1. P... e F... foram julgadas, juntamente com outros arguidos, na 2ª Secção da 5ª Vara Criminal de Lisboa, tendo, por Acórdão de 13 de Dezembro de
1996, sido a primeira condenada a pena de prisão e a segunda absolvida. Em requerimento ditado para a acta, a primeira interpôs recurso da decisão, vindo a apresentar a respectiva motivação em 10 de Janeiro de 1997, data em que também a segunda pretendeu interpor recurso.
Ao ter vista dos autos, a Procuradora-Geral Adjunta em funções no Supremo Tribunal de Justiça suscitou a questão da intempestividade da apresentação da motivação do recurso da primeira e do recurso da segunda, uma vez que, tratando-se de processo com arguidos presos, atento o disposto no nº 2 do artigo 104º do Código de Processo Penal, os prazos correm em férias.

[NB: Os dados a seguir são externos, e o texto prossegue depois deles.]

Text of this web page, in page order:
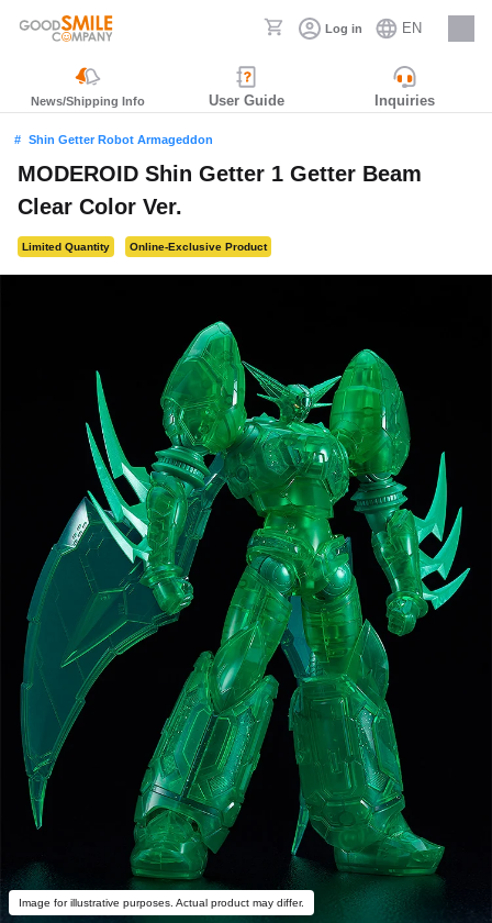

2. Notificadas para se pronunciarem, as recorrentes defenderam o entendimento de que a alteração legislativa introduzida pelo legislador no Decreto-Lei nº 317/95, de 28 de Novembro ('... excepto quando tal possa redundar em prejuízo da defesa'), era impeditiva de uma tal contagem dos prazos para apresentação da motivação de um recurso já interposto e, 'em obediência ao princípio da igualdade', também para interposição de recurso.
Por Acórdão de 14 de Maio de 1997, o Supremo Tribunal de Justiça veio a considerar extemporâneos os recursos interpostos.
3. Notificadas de tal aresto, pretenderam P... e F... interpor recurso, ao abrigo da alínea b) do nº 1 do artigo 70º da Lei nº 28/82, de 15 de Novembro, para o Tribunal Constitucional, visando a apreciação da 'conformidade da interpretação e aplicação do nº 2 do artigo 104º do Código de Processo Penal, acolhida no douto acórdão (...)'.
Por despacho de 5 de Junho de 1997, o Conselheiro Relator não admitiu os recursos, com o fundamento em que 'as recorrentes deveriam ter levantado a questão da inconstitucionalidade do nº 2 do artigo 104º quando se pronunciaram sobre o parecer citado, uma vez que já aí se punha a questão sobre a qual agora recorrem para o Tribunal Constitucional'.
4. Argumentando que o Parecer do Ministério Público '[se] limitou a invocar o nº 2 do artigo 104º do Código de Processo Penal e a considerar que o prazo para apresentar as motivações se tinha esgotado em 30.12.96', ao passo que o acórdão do Supremo Tribunal de Justiça 'procedeu já à douta interpretação da norma do artigo 104º, nº 2, quer na redacção original, quer na redacção introduzida pelo Decreto-Lei 317/95 de 28.12', vieram as recorrentes apresentar a reclamação ora em apreço, onde igualmente escrevem, entre o mais, o seguinte:
'Contudo, é preciso notar o seguinte: as recorrentes não pretendem ver apreciada a constitucionalidade da norma do nº 2 do artigo 104º do C.P.P., mas da interpretação e aplicação que lhe foi dada no acórdão referido (...)'.
5. O Exmº Procurador-Geral Adjunto em funções neste Tribunal emitiu parecer no sentido do indeferimento da presente reclamação.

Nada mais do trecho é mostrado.